Head-and-neck specialists believe the Mayo trial is crucial for making larynx transplants a viable option. “It isn’t a ‘one-off,’” said Dr. Marshall Strome, who led the 1998 transplant in Cleveland. “This first attempt in a cancer patient is the next important step.”
Other alternatives are also being explored. Dr. Peter Belafsky of UC Davis, who helped perform the 2010 transplant, noted that his patients at high risk of larynx loss record their voices in anticipation of next-generation speech devices that sound like them. However, he believes there is “still a shot” for larynx transplants to become more common, although it will likely require years of additional research. One significant challenge has been achieving sufficient nerve regrowth to breathe without a trach tube.
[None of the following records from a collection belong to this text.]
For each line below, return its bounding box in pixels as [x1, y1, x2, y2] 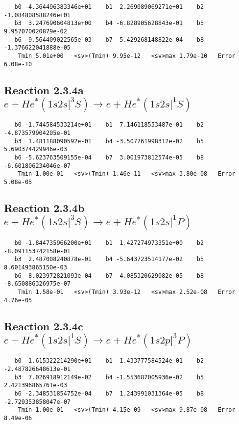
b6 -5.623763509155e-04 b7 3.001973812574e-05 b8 [14, 154, 204, 161]
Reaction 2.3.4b [4, 200, 85, 215]
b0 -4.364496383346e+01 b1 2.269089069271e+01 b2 [14, 3, 204, 10]
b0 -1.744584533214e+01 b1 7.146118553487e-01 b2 [14, 121, 204, 129]
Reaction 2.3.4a [4, 82, 84, 97]
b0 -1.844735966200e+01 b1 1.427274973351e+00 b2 [14, 239, 204, 246]
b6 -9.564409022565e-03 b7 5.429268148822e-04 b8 [14, 36, 204, 43]
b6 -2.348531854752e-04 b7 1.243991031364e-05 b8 [14, 390, 204, 397]
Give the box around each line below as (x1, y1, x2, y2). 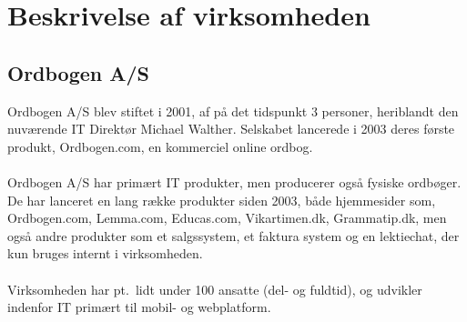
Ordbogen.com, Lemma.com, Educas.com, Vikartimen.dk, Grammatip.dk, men (7, 208, 447, 227)
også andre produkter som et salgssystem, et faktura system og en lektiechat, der (7, 226, 460, 245)
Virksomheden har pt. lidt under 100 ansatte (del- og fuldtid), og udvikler (7, 279, 422, 298)
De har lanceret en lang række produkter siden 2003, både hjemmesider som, (7, 190, 436, 209)
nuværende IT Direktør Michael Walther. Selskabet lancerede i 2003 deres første (7, 119, 455, 138)
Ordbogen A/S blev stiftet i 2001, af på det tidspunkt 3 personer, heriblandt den (7, 101, 459, 120)
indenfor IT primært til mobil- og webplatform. (7, 297, 271, 317)
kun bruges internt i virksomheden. (7, 244, 203, 263)
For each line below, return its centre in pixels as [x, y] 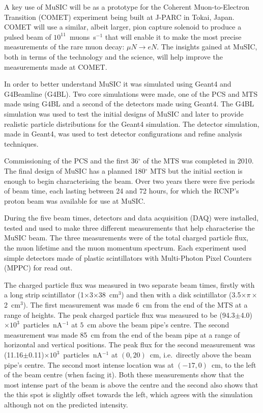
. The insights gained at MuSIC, [207, 47]
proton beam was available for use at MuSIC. [75, 200]
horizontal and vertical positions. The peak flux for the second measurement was [130, 345]
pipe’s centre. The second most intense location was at [89, 364]
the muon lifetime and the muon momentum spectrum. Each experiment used [125, 248]
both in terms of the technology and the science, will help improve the [113, 56]
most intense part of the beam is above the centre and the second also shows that [131, 384]
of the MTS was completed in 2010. [198, 161]
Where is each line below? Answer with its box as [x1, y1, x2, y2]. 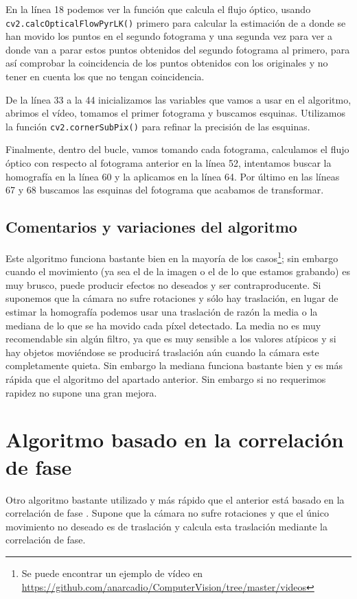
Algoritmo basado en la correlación [5, 425, 344, 454]
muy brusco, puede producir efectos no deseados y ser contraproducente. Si [5, 277, 321, 292]
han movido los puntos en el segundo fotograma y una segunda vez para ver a [5, 29, 333, 43]
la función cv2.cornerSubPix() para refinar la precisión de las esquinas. [5, 119, 310, 133]
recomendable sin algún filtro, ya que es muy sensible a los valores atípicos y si [5, 331, 336, 346]
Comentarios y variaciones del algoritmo [5, 216, 297, 237]
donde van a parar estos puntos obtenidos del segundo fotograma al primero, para [5, 42, 350, 56]
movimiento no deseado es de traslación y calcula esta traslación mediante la [5, 519, 328, 533]
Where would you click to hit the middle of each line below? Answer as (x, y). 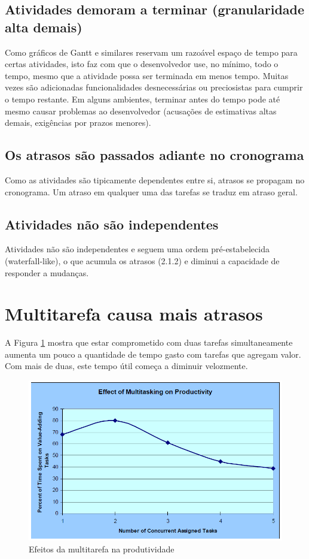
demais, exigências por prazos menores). (78, 123)
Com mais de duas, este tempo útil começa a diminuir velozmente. (126, 366)
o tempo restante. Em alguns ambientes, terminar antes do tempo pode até (143, 99)
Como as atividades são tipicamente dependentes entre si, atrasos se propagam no (155, 179)
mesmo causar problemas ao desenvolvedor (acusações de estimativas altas (141, 111)
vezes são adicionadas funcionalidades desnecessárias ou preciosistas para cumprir (154, 87)
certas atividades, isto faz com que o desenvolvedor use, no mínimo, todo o (142, 64)
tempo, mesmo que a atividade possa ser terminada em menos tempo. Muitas (147, 75)
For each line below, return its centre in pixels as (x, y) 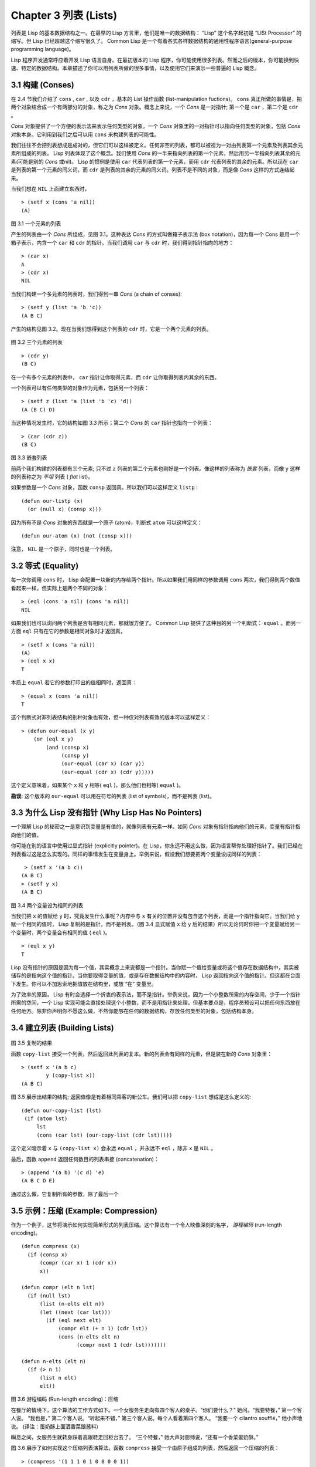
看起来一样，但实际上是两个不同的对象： (59, 588)
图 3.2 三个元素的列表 (37, 342)
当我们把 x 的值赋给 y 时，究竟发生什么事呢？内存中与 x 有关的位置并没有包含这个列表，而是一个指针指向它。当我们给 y (155, 916)
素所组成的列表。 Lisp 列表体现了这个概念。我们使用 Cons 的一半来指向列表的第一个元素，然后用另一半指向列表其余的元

Kedian was diagnosed with a rare laryngeal cartilage cancer about a decade ago. The Haverhill, Massachusetts, resident underwent more than a dozen surgeries and eventually needed a trach tube to help him breathe and swallow. He struggled to even muster a raspy whisper and had to retire on disability. Despite his condition, Kedian, known for his long conversations with strangers, refused to let doctors remove his entire larynx. He wanted to read bedtime stories to his granddaughter with his own voice rather than using robotic-sounding speech devices.
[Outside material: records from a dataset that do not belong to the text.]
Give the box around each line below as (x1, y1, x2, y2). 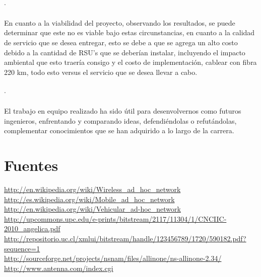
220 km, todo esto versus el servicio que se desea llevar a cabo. (4, 66, 198, 77)
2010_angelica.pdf (4, 223, 60, 234)
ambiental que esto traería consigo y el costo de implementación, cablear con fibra (4, 57, 257, 67)
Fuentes (4, 155, 58, 175)
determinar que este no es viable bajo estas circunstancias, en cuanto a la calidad (4, 27, 255, 38)
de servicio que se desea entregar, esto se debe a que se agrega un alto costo (4, 37, 238, 47)
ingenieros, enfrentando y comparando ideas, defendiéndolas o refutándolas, (4, 115, 237, 126)
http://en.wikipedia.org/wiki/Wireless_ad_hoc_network (4, 184, 181, 195)
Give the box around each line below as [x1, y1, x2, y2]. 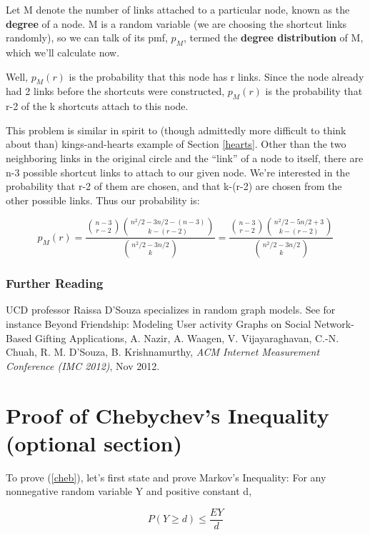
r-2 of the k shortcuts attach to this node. [6, 99, 189, 114]
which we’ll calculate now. [6, 44, 120, 59]
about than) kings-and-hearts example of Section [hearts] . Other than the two [6, 136, 346, 151]
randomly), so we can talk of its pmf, [6, 30, 168, 45]
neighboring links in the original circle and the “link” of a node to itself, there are [6, 150, 364, 165]
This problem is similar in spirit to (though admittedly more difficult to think [6, 122, 346, 137]
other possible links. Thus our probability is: [6, 192, 200, 207]
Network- [314, 316, 354, 331]
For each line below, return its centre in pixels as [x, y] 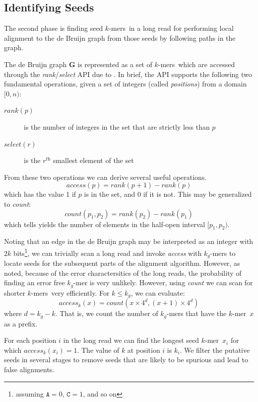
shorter [15, 292]
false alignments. [29, 369]
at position [144, 350]
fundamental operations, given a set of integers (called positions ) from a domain [126, 84]
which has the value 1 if [40, 194]
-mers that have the [197, 313]
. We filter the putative [215, 350]
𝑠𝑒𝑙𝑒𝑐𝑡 [13, 144]
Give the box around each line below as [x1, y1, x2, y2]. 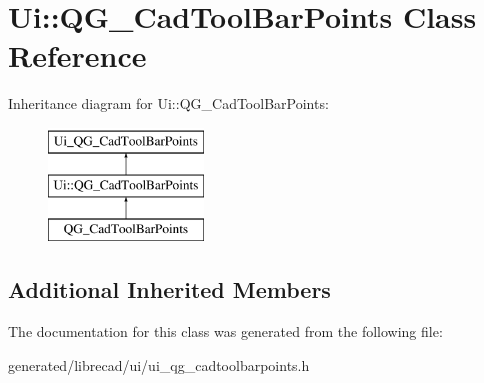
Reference [8, 35, 147, 76]
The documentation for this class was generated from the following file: [8, 321, 443, 342]
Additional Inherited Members [8, 274, 331, 305]
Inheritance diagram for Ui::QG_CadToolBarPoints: [8, 93, 329, 114]
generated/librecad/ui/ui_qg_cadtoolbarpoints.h [8, 354, 310, 375]
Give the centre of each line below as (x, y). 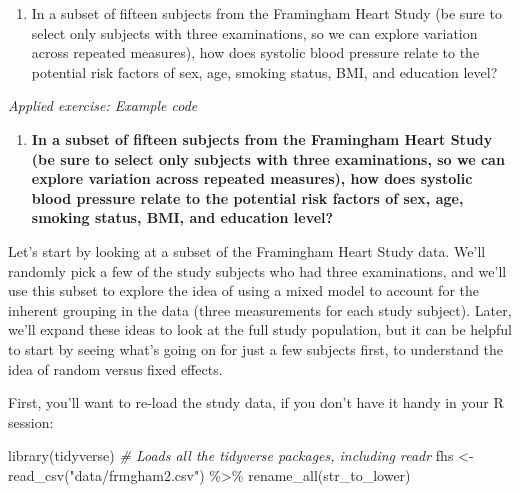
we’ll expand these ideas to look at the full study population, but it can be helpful (260, 329)
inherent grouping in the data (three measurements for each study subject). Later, (260, 309)
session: (31, 421)
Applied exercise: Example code (103, 105)
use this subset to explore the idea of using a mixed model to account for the (243, 290)
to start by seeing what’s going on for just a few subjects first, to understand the (256, 348)
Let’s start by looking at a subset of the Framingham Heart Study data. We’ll (247, 250)
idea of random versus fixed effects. (115, 368)
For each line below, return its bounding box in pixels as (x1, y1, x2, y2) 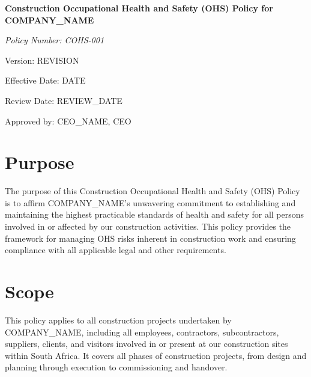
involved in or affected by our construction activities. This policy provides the (5, 220, 291, 233)
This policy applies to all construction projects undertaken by (5, 313, 232, 326)
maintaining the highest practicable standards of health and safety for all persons (5, 208, 304, 221)
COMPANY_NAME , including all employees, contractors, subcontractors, (5, 325, 279, 338)
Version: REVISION (5, 54, 79, 66)
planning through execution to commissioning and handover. (5, 361, 228, 373)
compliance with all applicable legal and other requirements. (5, 244, 226, 256)
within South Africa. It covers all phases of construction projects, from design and (5, 349, 307, 361)
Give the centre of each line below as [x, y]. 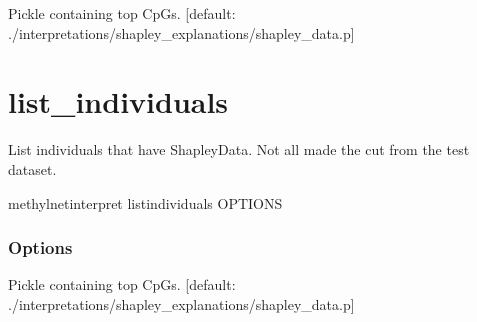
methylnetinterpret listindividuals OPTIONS [145, 202]
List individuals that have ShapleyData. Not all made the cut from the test [239, 149]
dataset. [32, 168]
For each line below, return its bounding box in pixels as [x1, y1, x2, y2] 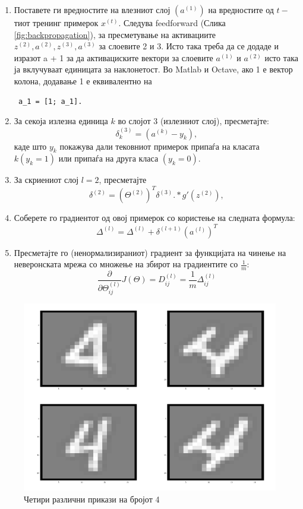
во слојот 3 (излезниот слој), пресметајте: [118, 115, 269, 127]
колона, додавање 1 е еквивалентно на [14, 74, 152, 87]
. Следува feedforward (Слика [118, 17, 226, 29]
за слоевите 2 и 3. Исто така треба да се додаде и [99, 40, 279, 52]
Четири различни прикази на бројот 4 [24, 492, 160, 505]
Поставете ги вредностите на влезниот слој [14, 4, 171, 15]
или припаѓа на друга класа [58, 152, 159, 165]
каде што [14, 140, 47, 152]
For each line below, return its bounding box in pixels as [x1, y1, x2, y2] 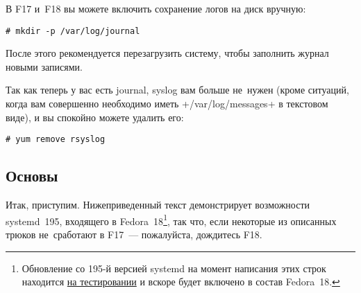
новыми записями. [6, 59, 83, 73]
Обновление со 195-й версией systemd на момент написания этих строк [22, 260, 326, 275]
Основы [6, 165, 58, 186]
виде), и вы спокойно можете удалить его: [6, 109, 184, 124]
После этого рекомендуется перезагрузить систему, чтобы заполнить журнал [6, 46, 329, 60]
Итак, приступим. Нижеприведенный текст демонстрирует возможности [6, 197, 310, 212]
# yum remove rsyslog [6, 134, 106, 145]
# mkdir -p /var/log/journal [6, 26, 140, 36]

Kedian’s wife, Gina, discovered the Mayo study, and Lott determined that Kedian was a good candidate because his cancer wasn’t fast-growing and he was already taking antirejection drugs for a previous kidney transplant. It took 10 months to find a deceased donor with a healthy larynx of the right size.
On February 29, six surgeons operated for 21 hours. They removed Kedian’s cancerous larynx and transplanted the donated one, along with necessary adjoining tissues such as the thyroid and parathyroid glands, the pharynx, and the upper part of the trachea. They also connected tiny blood vessels and nerves critical for Kedian to feel when he needs to swallow and to move the vocal cords.
About three weeks later, Kedian said “hello.” He soon relearned to swallow, progressing from applesauce to macaroni and cheese and hamburgers. He even got to say hi to his granddaughter Charlotte via video, part of his homework to keep talking. “Every day it’s getting better,” said Kedian, who plans to move back to Massachusetts soon. His tracheostomy remains in place for at least a few more months, but he is eager to remove the tubes and return to a normal life. “I’m pushing myself to make it go faster because I want these tubes out of me,” he said.
Just as Lott had assured him, Kedian retained his beloved Boston accent.